U+FEFF as a regular character
As you stated, U+FEFF should be treated as BOM (byte order mark) in the beginning of a file. Theoretically it could also appear in the middle of text since it actually is character denoting a zero width non-breaking space (ZWNBSP). In some languages/writing systems all words in a line are joined (=written together) and in such cases this character could be used as a separator, just like regular space in English but it does not cause a typographically visible gap. I'm not actually familiar with such scripts so my view might not be fully correct.
U+FEFF should only appear as a BOM
However, the usage of U+FEFF as a ZWNBSP has been deprecated as of Unicode version 3.2 and currently the purpose of U+FEFF is to act as a BOM. Instead of ZWNBSP as a separator, U+2060 (word joiner) character is strongly preferred by the Unicode consortium. Their FAQ also suggests that any U+FEFF occurring in the middle of a file can be treated as an unsupported character that should be displayed as invisible. Another possible solutions that comes into my mind would be to replace any U+FEFF occurring in the middle of a file with U+2060 or just ignore it.
Accidentally added U+FEFF
I guess the most probable reason for U+FEFF to appear in the middle of text is that it is a an erroneous result (or side effect) of a string concatenation. RFC 3629, that incorporated the usage of a BOM, denotes that stripping of the leading U+FEFF is necessary in concatenating strings. This also implies that the character could just be removed when found in middle of text.
U+FEFF and UTF-8
U+FEFF as a BOM has no real effect when the text is encoded as UTF-8 since it always has the same byte order.

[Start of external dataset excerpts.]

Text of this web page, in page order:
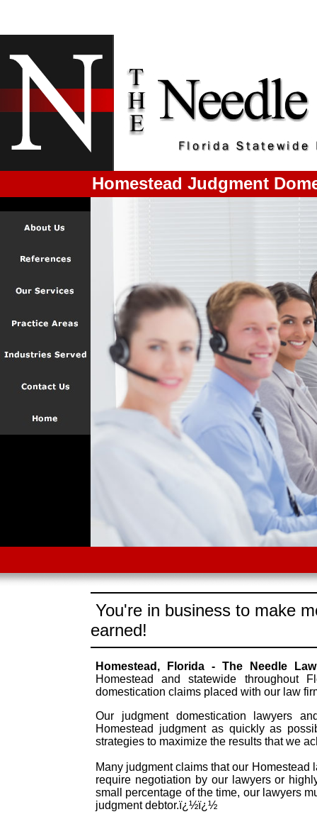
Homestead Judgment
You're in business to make
earned!
Homestead, Florida - The Needle
Homestead and statewide throughout
domestication claims placed with our law
Our judgment domestication lawyers
Homestead judgment as quickly as
strategies to maximize the results that we
Many judgment claims that our
require negotiation by our lawyers or
small percentage of the time, our lawyers
judgment debtor.ï¿½ï¿½
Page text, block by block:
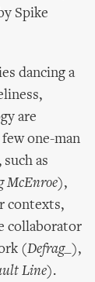
Spike
dancing a
are
one-man
as
McEnroe),
contexts,
collaborator
(Defrag_),
Line).
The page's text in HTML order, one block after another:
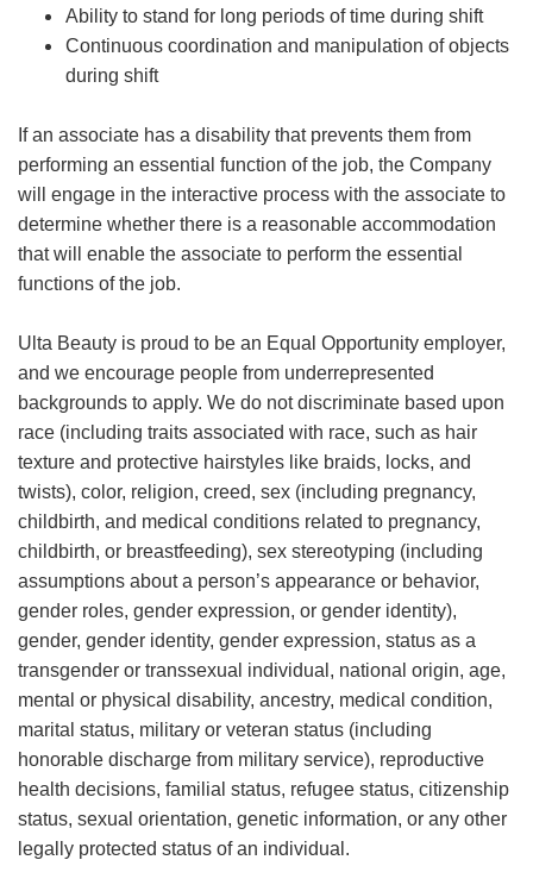
Ability to stand for long periods of time during shift
Continuous coordination and manipulation of objects
during shift
If an associate has a disability that prevents them from
performing an essential function of the job, the Company
will engage in the interactive process with the associate to
determine whether there is a reasonable accommodation
that will enable the associate to perform the essential
functions of the job.
Ulta Beauty is proud to be an Equal Opportunity employer,
and we encourage people from underrepresented
backgrounds to apply. We do not discriminate based upon
race (including traits associated with race, such as hair
texture and protective hairstyles like braids, locks, and
twists), color, religion, creed, sex (including pregnancy,
childbirth, and medical conditions related to pregnancy,
childbirth, or breastfeeding), sex stereotyping (including
assumptions about a person’s appearance or behavior,
gender roles, gender expression, or gender identity),
gender, gender identity, gender expression, status as a
transgender or transsexual individual, national origin, age,
mental or physical disability, ancestry, medical condition,
marital status, military or veteran status (including
honorable discharge from military service), reproductive
health decisions, familial status, refugee status, citizenship
status, sexual orientation, genetic information, or any other
legally protected status of an individual.
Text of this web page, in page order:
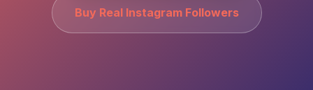
Buy Real Instagram Followers
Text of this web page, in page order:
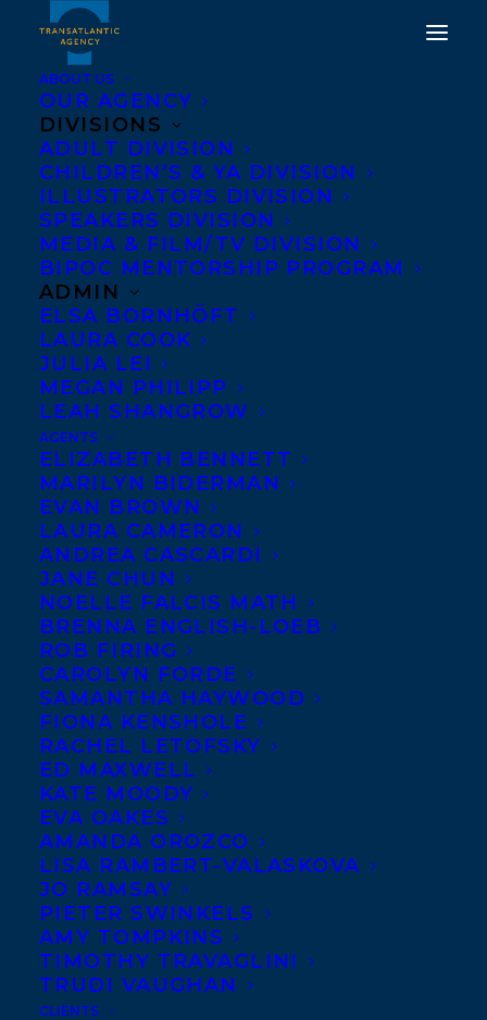
ABOUT US
OUR AGENCY
DIVISIONS
ADULT DIVISION
CHILDREN’S & YA DIVISION
ILLUSTRATORS DIVISION
SPEAKERS DIVISION
MEDIA & FILM/TV DIVISION
BIPOC MENTORSHIP PROGRAM
ADMIN
ELSA BORNHÖFT
LAURA COOK
JULIA LEI
MEGAN PHILIPP
LEAH SHANGROW
AGENTS
ELIZABETH BENNETT
MARILYN BIDERMAN
EVAN BROWN
LAURA CAMERON
ANDREA CASCARDI
JANE CHUN
NOELLE FALCIS MATH
BRENNA ENGLISH-LOEB
ROB FIRING
CAROLYN FORDE
SAMANTHA HAYWOOD
FIONA KENSHOLE
RACHEL LETOFSKY
ED MAXWELL
KATE MOODY
EVA OAKES
AMANDA OROZCO
LISA RAMBERT-VALASKOVA
JO RAMSAY
PIETER SWINKELS
AMY TOMPKINS
TIMOTHY TRAVAGLINI
TRUDI VAUGHAN
CLIENTS
Consumed
January 14, 2013
DEAL NEWS – CONSUMED
MORE INFO:
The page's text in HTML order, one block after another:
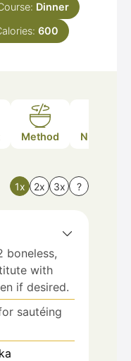
Dinner
600
Method Nutrition
1x 2x 3x ?
boneless,
with
if desired.
sautéing
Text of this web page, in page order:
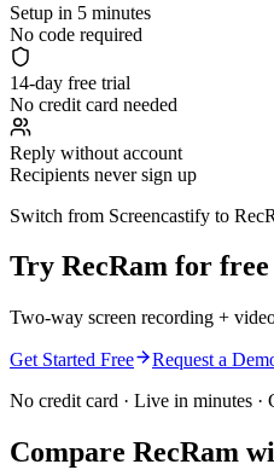
Setup in 5 minutes
No code required
14-day free trial
No credit card needed
Reply without account
Recipients never sign up
Switch from Screencastify to
Try RecRam for free
Two-way screen recording +
Get Started Free
Request a
No credit card · Live in minutes ·
Compare RecRam

BOM in UTF-8 interferes with systems that rely on the presence of certain leading characters and protocols that explicitly mandate the encoding or an encoding identification method. Real world experience has also showed that some applications choke on UTF-8 with BOM. Therefore the usage of a BOM is generally discouraged when using UTF-8. Removing BOM from an UTF-8 encoded file should should not cause incorrect interpretation of the file (unless there is some checksum or digital signature related to the byte stream of the file).

On "how MS will write a souce code file" : VS can save files with and without BOM, as well in whole bunch of other encodings. The default is UTF-8 with BOM. You can try it yourself by going File -> Save ... as -> click triangle on "Save" button and chose "save with encoding".
On usage of FEFF in actual code - never seen one using it in the code... wikipedia suggests that it should be treated as zero-width space if happened anywhere but first position ( http://en.wikipedia.org/wiki/Byte_order_mark ).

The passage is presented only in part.